** Opening Records to use block **

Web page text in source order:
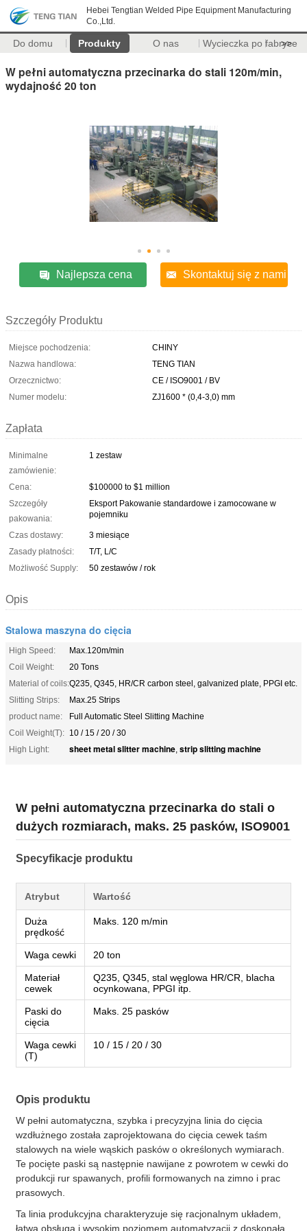
Hebei Tengtian Welded Pipe Equipment Manufacturing
Co.,Ltd.
Do domu Produkty O nas Wycieczka po fabryce
>>
W pełni automatyczna przecinarka do stali 120m/min,
wydajność 20 ton
Najlepsza cena Skontaktuj się z nami
Szczegóły Produktu
Miejsce pochodzenia:
CHINY
Nazwa handlowa:
TENG TIAN
Orzecznictwo:
CE / ISO9001 / BV
Numer modelu:
ZJ1600 * (0,4-3,0) mm
Zapłata
Minimalne
zamówienie:
1 zestaw
Cena:
$100000 to $1 million
Szczegóły
pakowania:
Eksport Pakowanie standardowe i zamocowane w
pojemniku
Czas dostawy:
3 miesiące
Zasady płatności:
T/T, L/C
Możliwość Supply:
50 zestawów / rok
Opis
Stalowa maszyna do cięcia
High Speed:
Max.120m/min
Coil Weight:
20 Tons
Material of coils:Q235, Q345, HR/CR carbon steel, galvanized plate, PPGI etc.
Slitting Strips:
Max.25 Strips
product name:
Full Automatic Steel Slitting Machine
Coil Weight(T): 10 / 15 / 20 / 30
High Light:
sheet metal slitter machine, strip slitting machine
W pełni automatyczna przecinarka do stali o
dużych rozmiarach, maks. 25 pasków, ISO9001
Specyfikacje produktu
Atrybut Wartość
Duża
prędkość
Maks. 120 m/min
Waga cewki 20 ton
Materiał
cewek
Q235, Q345, stal węglowa HR/CR, blacha
ocynkowana, PPGI itp.
Paski do
cięcia
Maks. 25 pasków
Waga cewki
(T)
10 / 15 / 20 / 30
Opis produktu
W pełni automatyczna, szybka i precyzyjna linia do cięcia
wzdłużnego została zaprojektowana do cięcia cewek taśm
stalowych na wiele wąskich pasków o określonych wymiarach.
Te pocięte paski są następnie nawijane z powrotem w cewki do
produkcji rur spawanych, profili formowanych na zimno i prac
prasowych.
Ta linia produkcyjna charakteryzuje się racjonalnym układem,
łatwą obsługą i wysokim poziomem automatyzacji z doskonałą

** Closing Records to use block **

What is required
Take the listing above and print it exactly, apart from the pictures.

Task result
Web page text in source order:
Hebei Tengtian Welded Pipe Equipment Manufacturing
Co.,Ltd.
Do domu Produkty O nas Wycieczka po fabryce
>>
W pełni automatyczna przecinarka do stali 120m/min,
wydajność 20 ton
Najlepsza cena Skontaktuj się z nami
Szczegóły Produktu
Miejsce pochodzenia:
CHINY
Nazwa handlowa:
TENG TIAN
Orzecznictwo:
CE / ISO9001 / BV
Numer modelu:
ZJ1600 * (0,4-3,0) mm
Zapłata
Minimalne
zamówienie:
1 zestaw
Cena:
$100000 to $1 million
Szczegóły
pakowania:
Eksport Pakowanie standardowe i zamocowane w
pojemniku
Czas dostawy:
3 miesiące
Zasady płatności:
T/T, L/C
Możliwość Supply:
50 zestawów / rok
Opis
Stalowa maszyna do cięcia
High Speed:
Max.120m/min
Coil Weight:
20 Tons
Material of coils:Q235, Q345, HR/CR carbon steel, galvanized plate, PPGI etc.
Slitting Strips:
Max.25 Strips
product name:
Full Automatic Steel Slitting Machine
Coil Weight(T): 10 / 15 / 20 / 30
High Light:
sheet metal slitter machine, strip slitting machine
W pełni automatyczna przecinarka do stali o
dużych rozmiarach, maks. 25 pasków, ISO9001
Specyfikacje produktu
Atrybut Wartość
Duża
prędkość
Maks. 120 m/min
Waga cewki 20 ton
Materiał
cewek
Q235, Q345, stal węglowa HR/CR, blacha
ocynkowana, PPGI itp.
Paski do
cięcia
Maks. 25 pasków
Waga cewki
(T)
10 / 15 / 20 / 30
Opis produktu
W pełni automatyczna, szybka i precyzyjna linia do cięcia
wzdłużnego została zaprojektowana do cięcia cewek taśm
stalowych na wiele wąskich pasków o określonych wymiarach.
Te pocięte paski są następnie nawijane z powrotem w cewki do
produkcji rur spawanych, profili formowanych na zimno i prac
prasowych.
Ta linia produkcyjna charakteryzuje się racjonalnym układem,
łatwą obsługą i wysokim poziomem automatyzacji z doskonałą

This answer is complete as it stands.